O objetivo aqui é delinear as contribuições deste trabalho, destacando os aspectos de originalidade e relevância dos resultados por ele alcançados. Portanto, não se trata mais de repetir as conclusões já apresentadas nos capítulos anteriores. Além dos aspectos de originalidade e relevância, cabe salientar as possibilidades de continuidade do trabalho que foi realizado, destacando os resultados que seriam então esperados. Esta análise final foi dividida em três eixos: o eixo da análise pedagógica que foi realizada; o eixo da análise ergonômica e também as relações que foram percebidas entre os mesmos.
Tudo isto condiz com o entendimento de que a autonomia é a vocação (a qual Freire diz ser ontológica) que o ser humano tem de transformar o mundo ou o ambiente em que vive.

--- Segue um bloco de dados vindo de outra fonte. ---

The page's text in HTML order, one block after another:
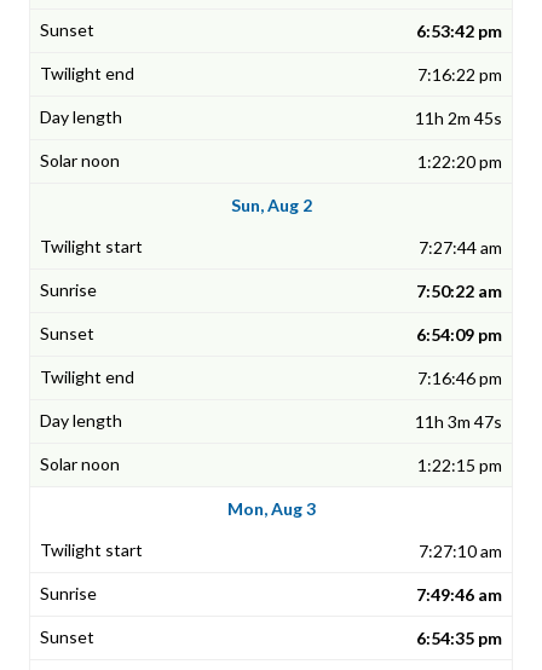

É claro que para transformar é necessário antes ter a habilidade cognitiva de conceber a transformação pretendida e, portanto, de entender primeiro a realidade a ser transformada.
Mas, conceber não é suficiente, uma vez que a transcendência precisa ser exercitada na prática. Daí que, nas relações de opressão há a morte do processo cognitivo, donde, só há autonomia nas relações cooperativas. A cooperação, a autonomia, e o desenvolvimento cognitivo são aspectos de um processo único.
A relação entre a autonomia e a cooperação também pode ser observada no fato de que o exercício da transcendência, seja ele o enfrentamento entre sujeito e objeto, ou a promoção de mudança ética, gera crise e ansiedade, e que esta crise é muito mais facilmente superada nas relações cooperativas.
Autonomia então não significa isolamento. Autonomia é, pelo contrário, a capacidade de superação dos pontos de vistas, de compartilhamento de escalas de valores e de sistemas simbólicos, de estabelecimento conjunto de metas e estratégias, que está presente nas relações cooperativas.
Piaget com muita sabedoria demonstrou que nas relações cooperativas, o respeito mútuo é uma exigência. Para ele, o respeito mútuo se dá no equilíbrio entre os respeitos que os parceiros endereçam um ao outro na troca inter-individual. O trabalho que aqui se relata, contribuiu para estabelecer também a importância de considerar novas dimensões de respeito. Além do equilíbrio percebido por Piaget, é necessário também considerar a existência de um outro, este refere-se à equivalência entre a intensidade do respeito endereçado ao parceiro e do respeito endereçado a si próprio. Os resultados da situação experimental investigada mostraram com muita clareza que as atitudes autônomas emergiam em paralelo ao estabelecimento de melhores níveis de equilíbrio nesta nova dimensão de respeito.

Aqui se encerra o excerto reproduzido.